Directions.
In the data that follows, find the line with "computing this parameter"; transcribe it, every later line up to the one with "hand the inference", and that line as well, exactly and with no others.

Exercise data.
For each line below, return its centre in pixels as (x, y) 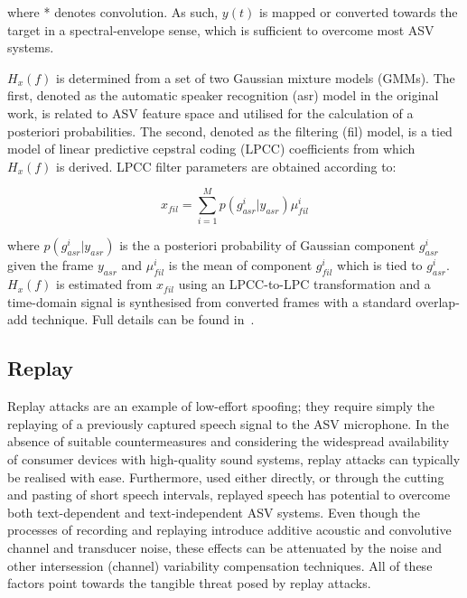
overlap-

==

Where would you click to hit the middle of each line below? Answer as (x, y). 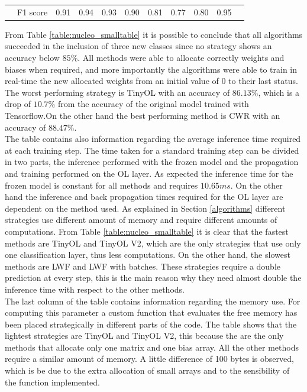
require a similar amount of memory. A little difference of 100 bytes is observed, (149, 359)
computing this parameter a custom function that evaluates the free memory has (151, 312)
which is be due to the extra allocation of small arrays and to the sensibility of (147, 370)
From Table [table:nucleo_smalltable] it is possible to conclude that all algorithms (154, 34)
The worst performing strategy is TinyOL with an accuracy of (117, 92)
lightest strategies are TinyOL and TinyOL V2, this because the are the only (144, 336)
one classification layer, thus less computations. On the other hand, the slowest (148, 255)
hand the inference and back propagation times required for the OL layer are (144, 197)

Response.
computing this parameter a custom function that evaluates the free memory has (151, 312)
which is be due to the extra allocation of small arrays and to the sensibility of (147, 370)
From Table [table:nucleo_smalltable] it is possible to conclude that all algorithms (154, 34)
The worst performing strategy is TinyOL with an accuracy of (117, 92)
lightest strategies are TinyOL and TinyOL V2, this because the are the only (144, 336)
one classification layer, thus less computations. On the other hand, the slowest (148, 255)
hand the inference and back propagation times required for the OL layer are (144, 197)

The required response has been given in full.